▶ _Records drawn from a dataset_
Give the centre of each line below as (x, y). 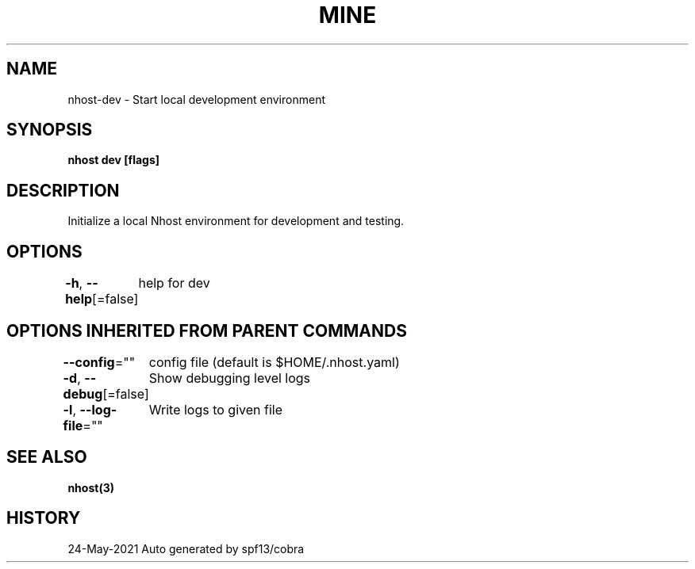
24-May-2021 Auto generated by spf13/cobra (186, 548)
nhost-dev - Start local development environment (196, 99)
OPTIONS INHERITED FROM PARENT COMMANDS (207, 330)
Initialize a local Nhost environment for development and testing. (236, 221)
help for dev (174, 283)
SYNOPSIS (50, 130)
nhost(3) (91, 487)
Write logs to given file (216, 409)
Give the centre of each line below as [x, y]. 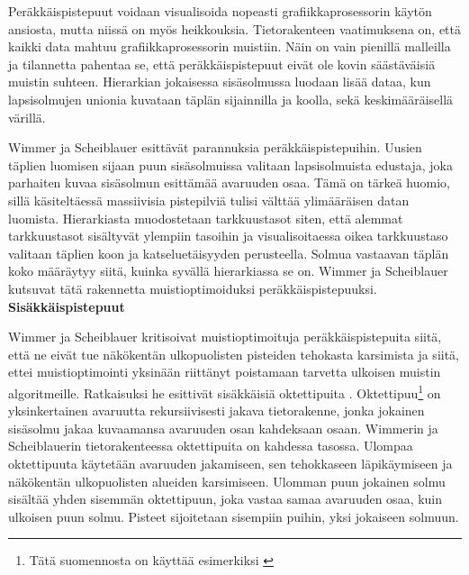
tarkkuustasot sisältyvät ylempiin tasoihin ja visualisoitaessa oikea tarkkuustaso [228, 236]
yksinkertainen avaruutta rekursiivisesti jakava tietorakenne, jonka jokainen [216, 411]
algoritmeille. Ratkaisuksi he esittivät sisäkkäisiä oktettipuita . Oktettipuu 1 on [225, 391]
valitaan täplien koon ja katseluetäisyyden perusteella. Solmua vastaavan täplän [229, 253]
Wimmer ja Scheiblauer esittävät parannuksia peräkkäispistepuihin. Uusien [215, 147]
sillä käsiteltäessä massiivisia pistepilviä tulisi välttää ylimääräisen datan [209, 200]
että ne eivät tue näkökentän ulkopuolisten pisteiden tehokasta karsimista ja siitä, [234, 354]
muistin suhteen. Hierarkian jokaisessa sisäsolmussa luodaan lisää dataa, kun [220, 82]
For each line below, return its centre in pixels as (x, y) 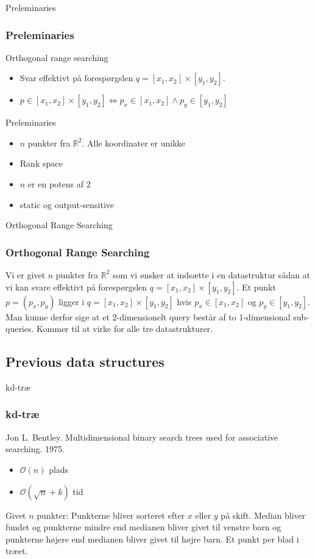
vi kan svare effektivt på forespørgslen (76, 287)
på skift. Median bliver (263, 515)
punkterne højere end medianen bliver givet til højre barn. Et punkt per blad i (152, 539)
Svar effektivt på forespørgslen (76, 78)
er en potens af (55, 183)
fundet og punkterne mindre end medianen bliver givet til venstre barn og (143, 527)
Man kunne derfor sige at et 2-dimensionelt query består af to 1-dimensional (148, 316)
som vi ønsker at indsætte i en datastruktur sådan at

▶ _WORK ORDER_
Report the total of lines above containing the string "barn", and write nothing besides it.

▶ _ANSWER TO THE PROBLEM_
2